Somewhere along the way, many Christians began speaking about “milk” and “meat” as though the gospel were the elementary, while the truly mature believer eventually moves on to more serious matters like practical obedience and spiritual disciplines.


That way of speaking may sound reasonable, even spiritual, but it seriously misunderstands how the New Testament actually uses these categories, because the apostles never present Christian maturity as a movement away from the gospel toward something more useful.


In fact, when the “milk” and “meat” texts are read in their contexts, they do not teach that the gospel is basic or for beginners, while advanced Christians need less Christ and more application. They teach the exact opposite. The mature Christian is not the one who has outgrown Christ crucified and risen for sinners, but the one who has learned to discern the implications of Christ’s person and work.



1 Corinthians

When Paul writes to the Corinthians, he says, “I have fed you with milk, and not with meat: for hitherto ye were not able to bear it” (1 Cor. 3:2), and this text is often treated as though Paul were saying, “I wanted to teach you advanced doctrine, but because you were immature, I have to keep giving you gospel basics.”


However, this interpretation falls apart when we pay attention to the argument of the letter. Paul is not rebuking the Corinthians for being too centered on the gospel, or too fixated on Christ crucified. He is rebuking them because their thinking is still being shaped by the flesh, which is evident in their envy, strife, divisions, and worldly fixation on human wisdom. The Corinthians were saying, “I am of Paul,” “I am of Apollos,” and “I am of Cephas,” because they had taken the ministry of the Word and turned it into a personality contest.


Paul’s answer, then, is not to move them away from the gospel into something more practical, but to force every so-called practical issue back through the cross. Throughout 1 Corinthians 1 Paul preaches Christ crucified, in 1 Corinthians 2, he determines to know nothing among them except Jesus Christ and Him crucified, and in 1 Corinthians 3, he rebukes them because their divisions prove that they have not yet learned how to reason from the gospel into life.


In other words, the Corinthians are immature because they cannot yet make the biblical and theological connections that mature believers should be able to make.
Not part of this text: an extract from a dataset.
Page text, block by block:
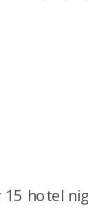
hotel
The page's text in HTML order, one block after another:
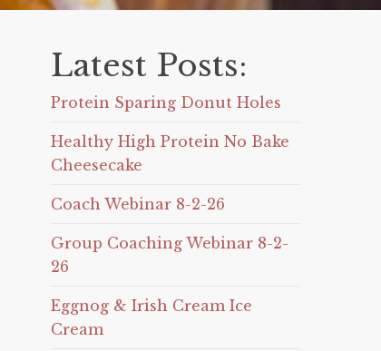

The “milk” in 1 Corinthians, then, should not be understood as the gospel in contrast to doctrine or the gospel in contrast to application, but as the gospel connections made explicit for people who are not yet spiritually mature enough to trace those connections for themselves.


Paul does not say, “Enough with Christ crucified, now let us get practical.” He says, in effect, “Your practicality is broken because you have not learned to think from Christ crucified.”
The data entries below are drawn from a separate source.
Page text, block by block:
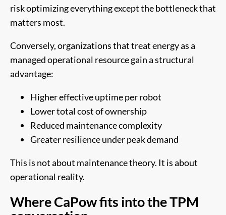
risk optimizing everything except the bottleneck that
matters most.
Conversely, organizations that treat energy as a
managed operational resource gain a structural
advantage:
Higher effective uptime per robot
Lower total cost of ownership
Reduced maintenance complexity
Greater resilience under peak demand
This is not about maintenance theory. It is about
operational reality.
Where CaPow fits into the TPM

That distinction matters because much of what is called “meat” in contemporary Christian discourse is often nothing more than moral instruction, while Paul’s apostolic pattern shows that true maturity consists in seeing how the gospel of Christ governs every command, every doctrine, every rebuke, and every act of obedience.



Hebrews

Hebrews uses the milk and meat language in a different setting, but here again, the contrast is not between gospel basics and practical Christian living.


The author writes, “For every one that useth milk is unskilful in the word of righteousness: for he is a babe. But strong meat belongeth to them that are of full age” (Hebrews 5:13–14), and the immediate issue is not that the readers have been hearing too much gospel, or too much justification. The issue is that they have become dull of hearing and are struggling to understand the priestly work of Christ according to the order of Melchizedek.


The author pauses because this is “hard to be uttered” to them, not because Christ is too basic, but because they are sluggish in their understanding of how the old covenant finds its fulfillment and termination in the person and work of the Son.


In Hebrews, therefore, the movement from milk to meat is not a movement from gospel to moral exhortation, but a movement from an underdeveloped old covenant understanding into the full new covenant reality that has arrived in Christ.


The “meat” is not less Christ, but more Christ.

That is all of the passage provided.